She said one of her strengths is that she chose to live in Van Wyck and appreciates its character.

“Although I am not originally from Van Wyck, I have lived here for 40 years,” Oglesby said. “I have the perspective of living in other rural areas, as well as Van Wyck. 

“I understand the kind of community values and town structure that Van Wyck wants to form for future generations,” she said.

Richard Vaughan

A Van Wyck native, Vaughan touts his extensive experience in community leadership after moving back from Lancaster in 1997 as what sets him apart.

“I hit the ground running by becoming involved in the Van Wyck Presbyterian Church and the Van Wyck Community Development Club,” Vaughan said. “I served as president of the club for 10 years and chaired the annual Celebrate Van Wyck Festival for approximately 12 years. I was instrumental in obtaining grants for the expansion and upgrades to the community building and grounds. 

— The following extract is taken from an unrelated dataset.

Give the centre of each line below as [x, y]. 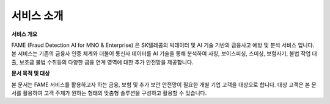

“The residents can be assured I will continue to work diligently to help our town maintain its small-town atmosphere, while being open-minded with progress and development we will be facing in the future,” he said.

Cassandra Watkins

Watkins is a janitor and a hospice volunteer. She said her only qualification is her commitment to unity and success of Van Wyck.

"I'm not qualified, I have no political background and I'm the least of the least of all of my fellow candidates,” Watkins said. “I will have to learn as I go and seek God for wisdom and direction. If elected or not, I will continue to love, serve and pray for our community."

Turnout forecast

Hudson said only three people so far have cast absentee ballots, which is about normal for Van Wyck.

She said she expects the number of voters next week to be higher than the 26 percent turnout for the Aug. 15 incorporation vote.

“That was lower than what I had expected,” Hudson said. “The difference this time may be that the candidates are actively trying to get voters out to vote.

“Because nine candidates are on the ballot, I would expect the turnout to be a little higher,” she said. “People will be electing the council that will be making some important first decisions, so hopefully voters will get out and vote.”

 For more information on the election in general or absentee voting, visit the Lancaster County Voter Registration and Elections Office at 101 N. Main St., Lancaster, or call (803) 285-2969. The elections office is open the day of the election from 7 a.m. to 7 p.m.

Contact reporter Reece Murphy at (803) 283-1151 or follow on Twitter @ReeceTLN.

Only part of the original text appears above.